Книга: Distributed operating systems

7.2. OBJECTS AND CAPABILITIES IN AMOEBA

The basic unifying concept underlying all the Amoeba servers and the services they provide is the object. An object is an encapsulated piece of data upon which certain well-defined operations may be performed. It is, in essence, an abstract data type. Objects are passive. They do not contain processes or methods or other active entities that "do" things. Instead, each object is managed by a server process.

To perform an operation on an object, a client does an RPC with the server, specifying the object, the operation to be performed, and optionally, any parameters needed. The server does the work and returns the answer. Operations are performed synchronously, that is, after initiating an RPC with a server to get some work done, the client thread is blocked until the server replies. Other threads in the same process are still runnable, however.

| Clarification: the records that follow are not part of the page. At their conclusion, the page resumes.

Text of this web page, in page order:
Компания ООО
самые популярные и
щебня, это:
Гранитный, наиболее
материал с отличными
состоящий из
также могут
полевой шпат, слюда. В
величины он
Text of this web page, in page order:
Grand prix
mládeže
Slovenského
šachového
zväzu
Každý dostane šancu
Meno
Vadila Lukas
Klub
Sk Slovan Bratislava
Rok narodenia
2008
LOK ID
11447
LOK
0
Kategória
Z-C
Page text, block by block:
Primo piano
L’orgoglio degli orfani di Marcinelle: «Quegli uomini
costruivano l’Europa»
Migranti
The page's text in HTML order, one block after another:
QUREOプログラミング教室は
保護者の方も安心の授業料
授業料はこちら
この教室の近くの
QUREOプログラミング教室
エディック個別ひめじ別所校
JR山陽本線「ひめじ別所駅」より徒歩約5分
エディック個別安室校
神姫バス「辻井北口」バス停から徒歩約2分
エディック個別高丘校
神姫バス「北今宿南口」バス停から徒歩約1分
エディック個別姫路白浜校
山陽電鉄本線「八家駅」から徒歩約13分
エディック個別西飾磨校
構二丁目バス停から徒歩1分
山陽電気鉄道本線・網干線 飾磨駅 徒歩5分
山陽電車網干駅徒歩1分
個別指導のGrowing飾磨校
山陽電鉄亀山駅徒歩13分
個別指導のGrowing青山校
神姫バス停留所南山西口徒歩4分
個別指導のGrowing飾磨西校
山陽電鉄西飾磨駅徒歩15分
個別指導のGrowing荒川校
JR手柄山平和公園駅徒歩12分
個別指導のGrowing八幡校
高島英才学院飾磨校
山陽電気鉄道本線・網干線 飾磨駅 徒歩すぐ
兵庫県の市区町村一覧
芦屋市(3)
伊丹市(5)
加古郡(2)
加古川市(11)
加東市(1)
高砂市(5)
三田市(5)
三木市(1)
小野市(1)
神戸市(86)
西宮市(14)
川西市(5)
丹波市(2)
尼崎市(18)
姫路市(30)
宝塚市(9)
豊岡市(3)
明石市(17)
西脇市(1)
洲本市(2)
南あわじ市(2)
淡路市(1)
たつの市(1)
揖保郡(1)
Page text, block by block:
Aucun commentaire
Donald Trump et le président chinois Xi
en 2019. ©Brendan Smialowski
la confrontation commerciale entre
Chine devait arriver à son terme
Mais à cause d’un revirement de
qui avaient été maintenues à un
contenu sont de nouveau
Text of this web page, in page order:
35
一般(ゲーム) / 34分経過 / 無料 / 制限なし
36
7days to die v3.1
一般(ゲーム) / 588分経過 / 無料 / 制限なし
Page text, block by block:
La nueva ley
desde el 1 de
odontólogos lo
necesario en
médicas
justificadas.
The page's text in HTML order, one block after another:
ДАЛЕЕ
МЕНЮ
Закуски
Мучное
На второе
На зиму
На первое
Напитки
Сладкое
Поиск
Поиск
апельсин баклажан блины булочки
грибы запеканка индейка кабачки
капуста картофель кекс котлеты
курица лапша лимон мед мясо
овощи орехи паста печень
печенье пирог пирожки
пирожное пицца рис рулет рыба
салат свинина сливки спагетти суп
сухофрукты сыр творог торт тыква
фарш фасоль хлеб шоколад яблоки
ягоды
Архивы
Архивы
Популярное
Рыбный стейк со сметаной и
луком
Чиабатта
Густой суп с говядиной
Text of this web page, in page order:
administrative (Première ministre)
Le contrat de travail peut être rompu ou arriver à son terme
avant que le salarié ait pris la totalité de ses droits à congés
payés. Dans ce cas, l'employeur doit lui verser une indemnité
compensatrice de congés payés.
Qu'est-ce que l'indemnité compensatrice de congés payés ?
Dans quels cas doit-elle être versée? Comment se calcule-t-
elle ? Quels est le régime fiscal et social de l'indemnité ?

Clients are unaware of the locations of the objects they use and the servers that manage these objects. A server might be running on the same machine as the client, on a different machine on the same LAN, or even on a machine thousands of kilometers away. Furthermore, although most servers run as user processes, a few low-level ones, such as the segment (i.e., memory) server and process server, run as threads in the kernel. This distinction, too, is invisible to clients. The RPC protocol for talking to user servers or kernel servers, whether local or remote, is identical in all cases. Thus a client is concerned entirely with what it wants to do, not where objects are stored and where servers run. A certain directory contains the capabilities for all the accessible file servers along with a specification of the default choice, so a user can override the default in cases where it matters. Usually, the system administrator sets up the default to be the local one.